Consider \(\lim _{x \rightarrow-\infty} \frac{3 x}{\sqrt{x^{2}+3}}\). Use the definition of limits at infinity to find values of \(N\) that correspond to (a) \(\varepsilon=0.5\) and (b) \(\varepsilon=0.1\).

Short Answer

Expert verified
Here, \( L \) (the limit as \( x \) approaches \( -\infty \)) is found to be \( -3 \). Then, the value of \( N \) for which \( |f(x) - L| < \varepsilon \) holds for \( x > N \) can be searched for by solving the equation \( |f(x) - (-3)| = \varepsilon \) where \( f(x) = \frac{3}{\sqrt{1+\frac{3}{x^2}}}\) for given \( \varepsilon \) values, (0.5 and 0.1).

Step by step solution

01

Simplify the expression

To simplify the function \( f(x) = \frac{3x}{\sqrt{x^2+3}} \), apply the standard technique of multiplying both the numerator and denominator by \( \frac{1}{\sqrt{x^{2}}}\) for \( x \neq 0\).

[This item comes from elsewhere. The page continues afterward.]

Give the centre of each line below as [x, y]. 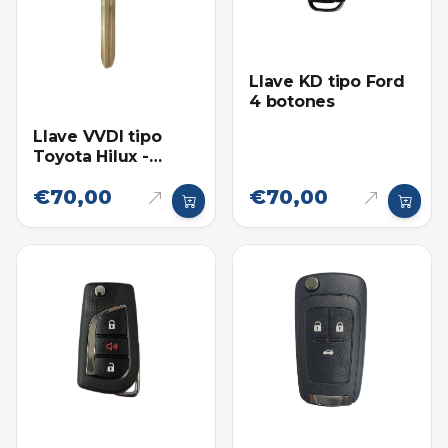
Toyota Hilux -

This gives \( f(x) = \frac{3x \cdot \frac{1}{\sqrt{x^{2}}}}{\sqrt{x^{2}+3} \cdot \frac{1}{\sqrt{x^{2}}}} = \frac{3}{\sqrt{1+\frac{3}{x^2}}}\).
02

Calculate the Limit

Now, when the limit of the simplified function \( f(x) = \frac{3}{\sqrt{1+\frac{3}{x^2}}}\) is calculated as \( x \rightarrow -\infty \), the term \( \frac{3}{x^{2}} \) in the denominator becomes zero and the function reduces to \( -3 \). So, \( \lim_{x \rightarrow-\infty} f(x) = -3\). Thus, \( L = -3\).
03

Find N for given \( \varepsilon \)

To find values of \( N \) corresponding to different \( \varepsilon \), use the formula \( |f(x)-L| = \varepsilon \) when \( x > N \). For \( \varepsilon=0.5 \), the formula becomes \( |f(x) - (-3)| = 0.5 \) and the value of \( N \) which obeys this condition should be determined. Similarly for \( \varepsilon=0.1 \), the formula becomes \( |f(x) - (-3)| = 0.1 \). The calculation may require solving a quadratic equation, which depends on the specific values of \( \varepsilon \).
04

Final Comments

For some values of \( \varepsilon \), finding exact solutions for \( N \) might be very challenging or impossible, and approximate solutions might be needed. Also, it’s important to note that for \( x \rightarrow -\infty \), the limit only holds for \( x < N \), not \( x > N \), as the direction towards \( -\infty \) gets more negative. Therefore, adjust sign conditions accordingly, when solving for \( N \).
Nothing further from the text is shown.